→ WHAT THE TASK ASKS: Answer with only the number of lines below where "long" appears.

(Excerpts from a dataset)
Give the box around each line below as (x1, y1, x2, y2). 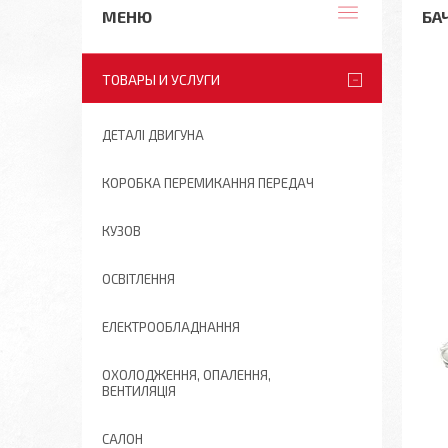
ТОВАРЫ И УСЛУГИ (102, 71, 220, 88)
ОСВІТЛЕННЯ (102, 271, 175, 287)
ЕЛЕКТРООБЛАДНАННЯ (102, 319, 240, 335)
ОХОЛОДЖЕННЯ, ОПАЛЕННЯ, (102, 367, 271, 383)
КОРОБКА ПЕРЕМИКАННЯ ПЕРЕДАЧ (102, 175, 314, 191)
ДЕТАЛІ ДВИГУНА (102, 127, 204, 143)
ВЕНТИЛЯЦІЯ (102, 383, 176, 399)
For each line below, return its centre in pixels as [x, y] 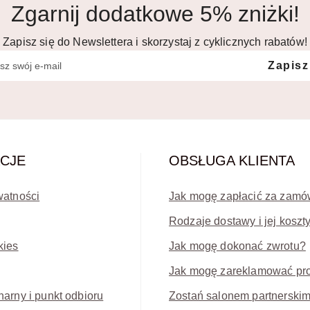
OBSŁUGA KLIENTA [232, 161]
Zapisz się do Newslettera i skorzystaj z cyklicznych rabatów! [155, 42]
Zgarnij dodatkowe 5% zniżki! [155, 14]
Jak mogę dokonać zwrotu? [237, 246]
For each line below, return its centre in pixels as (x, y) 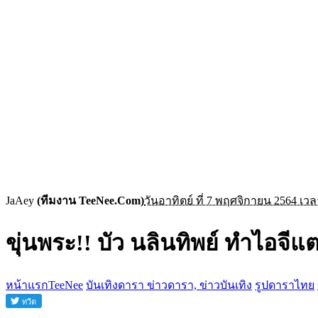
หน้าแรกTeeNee (44, 285)
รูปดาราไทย (285, 285)
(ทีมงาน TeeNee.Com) (91, 201)
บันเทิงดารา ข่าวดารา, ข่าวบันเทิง (169, 285)
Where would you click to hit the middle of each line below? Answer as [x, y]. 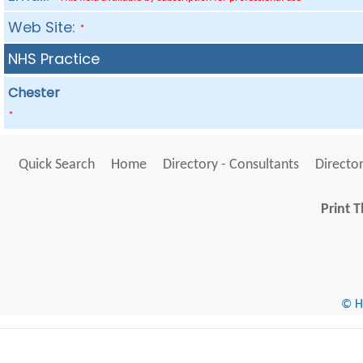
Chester [34, 93]
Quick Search [56, 165]
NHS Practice [54, 59]
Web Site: [44, 27]
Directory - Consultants [231, 165]
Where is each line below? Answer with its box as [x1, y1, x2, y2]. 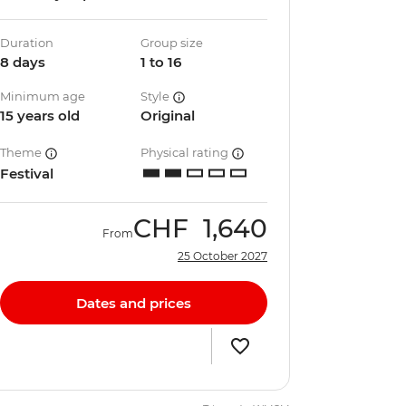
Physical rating [140, 145, 232, 159]
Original [140, 107, 196, 124]
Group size [140, 35, 204, 50]
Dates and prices [76, 294, 191, 312]
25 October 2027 [178, 249, 267, 263]
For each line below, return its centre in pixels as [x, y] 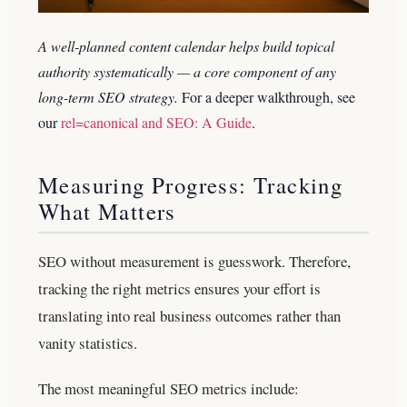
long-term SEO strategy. [108, 96]
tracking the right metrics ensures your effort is [179, 288]
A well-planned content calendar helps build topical [186, 45]
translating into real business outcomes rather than [189, 315]
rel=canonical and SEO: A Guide [156, 122]
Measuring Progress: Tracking [191, 184]
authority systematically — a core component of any [187, 71]
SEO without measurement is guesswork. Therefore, [194, 261]
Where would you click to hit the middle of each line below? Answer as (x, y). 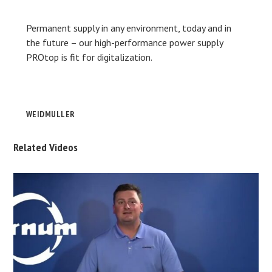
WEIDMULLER (50, 114)
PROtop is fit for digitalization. (89, 57)
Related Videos (46, 148)
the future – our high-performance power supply (124, 43)
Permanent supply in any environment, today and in (128, 28)
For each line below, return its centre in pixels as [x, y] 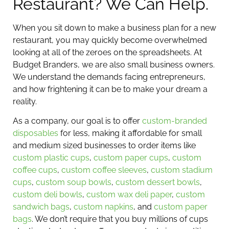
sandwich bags [41, 207]
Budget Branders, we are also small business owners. [114, 64]
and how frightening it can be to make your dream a [110, 89]
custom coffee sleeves [104, 170]
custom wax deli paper [129, 195]
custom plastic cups [51, 158]
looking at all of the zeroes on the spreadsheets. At [107, 52]
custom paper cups [131, 158]
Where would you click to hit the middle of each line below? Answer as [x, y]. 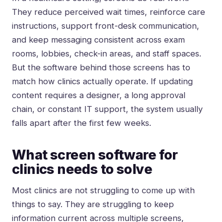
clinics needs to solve [82, 169]
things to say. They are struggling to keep [93, 204]
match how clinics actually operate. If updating [102, 82]
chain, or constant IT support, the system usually [107, 109]
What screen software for [95, 155]
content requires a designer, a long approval [99, 95]
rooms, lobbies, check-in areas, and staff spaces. [107, 54]
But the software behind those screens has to [101, 68]
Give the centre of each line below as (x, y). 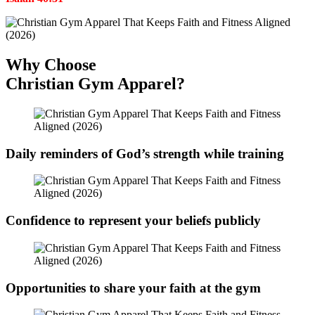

→ THE COMPLETED TASK: 2